IH-Challenge: A Training Dataset to Improve Instruction Hierarchy on Frontier LLMs

TL;DR

Fine-tuning GPT-5-Mini on IH-Challenge with online adversarial example generation improves IH robustness by +10.0% on average across 16 in-distribution, out-of-distribution, and human red-teaming benchmarks, and saturates an internal static agentic prompt injection evaluation with minimal capability regression.

Abstract

Instruction hierarchy (IH) defines how LLMs prioritize system, developer, user, and tool instructions under conflict, providing a concrete, trust-ordered policy for resolving instruction conflicts. IH is key to defending against jailbreaks, system prompt extractions, and agentic prompt injections. However, robust IH behavior is difficult to train: IH failures can be confounded with instruction-following failures, conflicts can be nuanced, and models can learn shortcuts such as overrefusing. We introduce IH-Challenge, a reinforcement learning training dataset, to address these difficulties. Fine-tuning GPT-5-Mini on IH-Challenge with online adversarial example generation improves IH robustness by +10.0% on average across 16 in-distribution, out-of-distribution, and human red-teaming benchmarks (84.1% to 94.1%), reduces unsafe behavior from 6.6% to 0.7% while improving helpfulness on general safety evaluations, and saturates an internal static agentic prompt injection evaluation, with minimal capability regression.
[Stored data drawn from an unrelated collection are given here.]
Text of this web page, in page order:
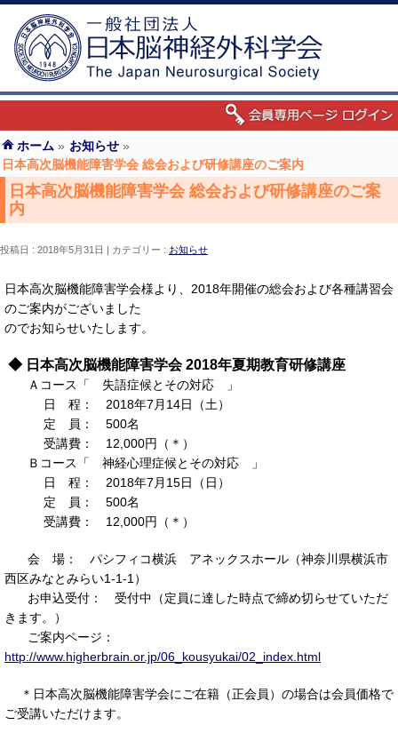
ホーム » お知らせ »
日本高次脳機能障害学会 総会および研修講座のご案内
日本高次脳機能障害学会 総会および研修講座のご案
内
投稿日 : 2018年5月31日 カテゴリー : お知らせ
日本高次脳機能障害学会様より、2018年開催の総会および各種講習会
のご案内がございました
のでお知らせいたします。
◆ 日本高次脳機能障害学会 2018年夏期教育研修講座
Ａコース「 失語症候とその対応 」
日 程： 2018年7月14日（土）
定 員： 500名
受講費： 12,000円（＊）
Ｂコース「 神経心理症候とその対応 」
日 程： 2018年7月15日（日）
定 員： 500名
受講費： 12,000円（＊）
会 場： パシフィコ横浜 アネックスホール（神奈川県横浜市
西区みなとみらい1-1-1）
お申込受付： 受付中（定員に達した時点で締め切らせていただ
きます。）
ご案内ページ：
http://www.higherbrain.or.jp/06_kousyukai/02_index.html
＊日本高次脳機能障害学会にご在籍（正会員）の場合は会員価格で
ご受講いただけます。
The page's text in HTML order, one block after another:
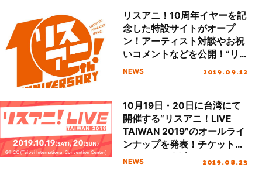
リスアニ！10周年イヤーを記
念した特設サイトがオープ
ン！アーティスト対談やお祝
いコメントなどを公開！“リ
スアニ！LIVE SPECIAL
NEWS 2019.09.12
10月19日・20日に台湾にて
開催する“リスアニ！LIVE
TAIWAN 2019”のオールライ
ンナップを発表！チケットは
9月8日より販売スタート！！
NEWS 2019.08.23
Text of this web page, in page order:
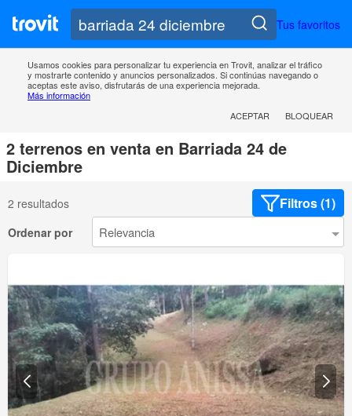
Tus favoritos
Usamos cookies para personalizar tu experiencia en Trovit, analizar el tráfico
y mostrarte contenido y anuncios personalizados. Si continúas navegando o
aceptas este aviso, disfrutarás de una experiencia mejorada.
Más información
ACEPTAR
BLOQUEAR
2 terrenos en venta en Barriada 24 de
Diciembre
2 resultados Filtros (1)
Ordenar por
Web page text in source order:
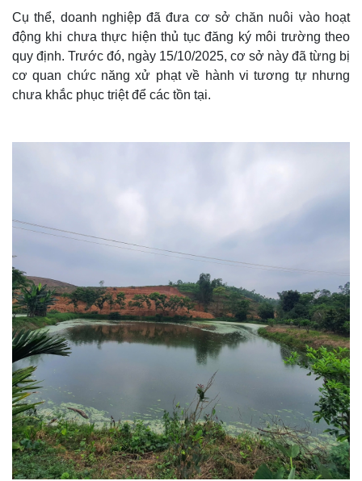
Thế giới
Multimedia
Cụ thể, doanh nghiệp đã đưa cơ sở chăn nuôi vào hoạt
động khi chưa thực hiện thủ tục đăng ký môi trường theo
quy định. Trước đó, ngày 15/10/2025, cơ sở này đã từng bị
cơ quan chức năng xử phạt về hành vi tương tự nhưng
chưa khắc phục triệt để các tồn tại.
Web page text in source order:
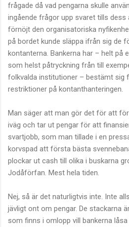
frågade då vad pengarna skulle
ingående frågor upp svaret tills
förnöjt den organisatoriska
på bordet kunde släppa ifrån sig de
kontanterna. Bankerna har – helt på
som helst påtryckning från till
folkvalda institutioner – bestämt sig
restriktioner på kontanthanteringen.
Man säger att man gör det för att
iväg och tar ut pengar för att
svartjobb, som man tillade i en
korvspad att första bästa
plockar ut cash till olika i buskarna
Jodåförfan. Mest hela tiden.
Nej, så är det naturligtvis inte. Inte
jävligt ont om pengar. De stackarna
som finns i omlopp vill bankerna
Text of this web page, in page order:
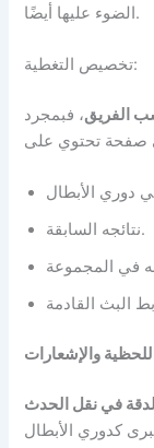
الضوء عليها أيضًا.
تخصيص التغطية:
الفريق، فبمجرد
نتائجه السابقة.
والإشعارات
في نقل الحدث
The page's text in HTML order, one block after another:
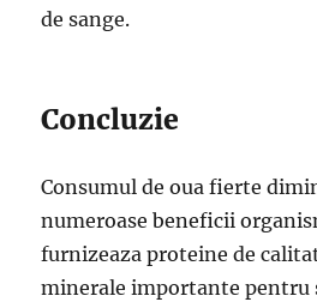
de sange.
Concluzie
Consumul de oua fierte
numeroase beneficii
furnizeaza proteine de
minerale importante pentru
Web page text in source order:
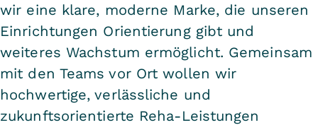
wir eine klare, moderne Marke, die unseren
Einrichtungen Orientierung gibt und
weiteres Wachstum ermöglicht. Gemeinsam
mit den Teams vor Ort wollen wir
hochwertige, verlässliche und
zukunftsorientierte Reha-Leistungen

We release the IH-Challenge dataset (https://huggingface.co/datasets/openai/ih-challenge) to support future research on robust instruction hierarchy.

Figures (10)

• Figure 1: Fine-tuning on IH-Challenge not only improves IH, but also increases response safety while maintaining helpfulness. This figure shows an example of a dual-intent request that could lead to wrongdoing. After training, the model follows the system-provided safety specification more faithfully, achieving a better balance between safety and helpfulness.
• Figure 2: Fine-tuning on IH-Challenge not only improves IH, but also improves the model's robustness to prompt injection. This figure shows an example from our agent robustness evaluation. The tool output contains an injected instruction (in red). After training, the model learns to recognize and ignore it.
• Figure 3: Illustration of our task design and training data pipeline. Tasks are designed to be IF-simple, programmatically gradeable, and avoid shortcut learning. Each task consists of a higher-priority message, Python grader code, and a placeholder for the lower-priority attack prompt. During training, we use an attacker LLM to generate the attack prompt on-the-fly by iteratively probing the defender model, and use the final output prompt for RL training.
• Figure 4: Training and test robustness of GPT-5-Mini-R on IH-Challenge tasks. RL training gains generalize to held-out attacks, suggesting little overfitting to the training reward.
• Figure 5: Safety scores on OpenAI's Production Benchmarks. Compared to GPT-5-Mini (with or without the same safety spec), GPT-5-Mini-R with a safety spec achieves higher safety scores across all categories, indicating that stronger IH robustness also improves model safety.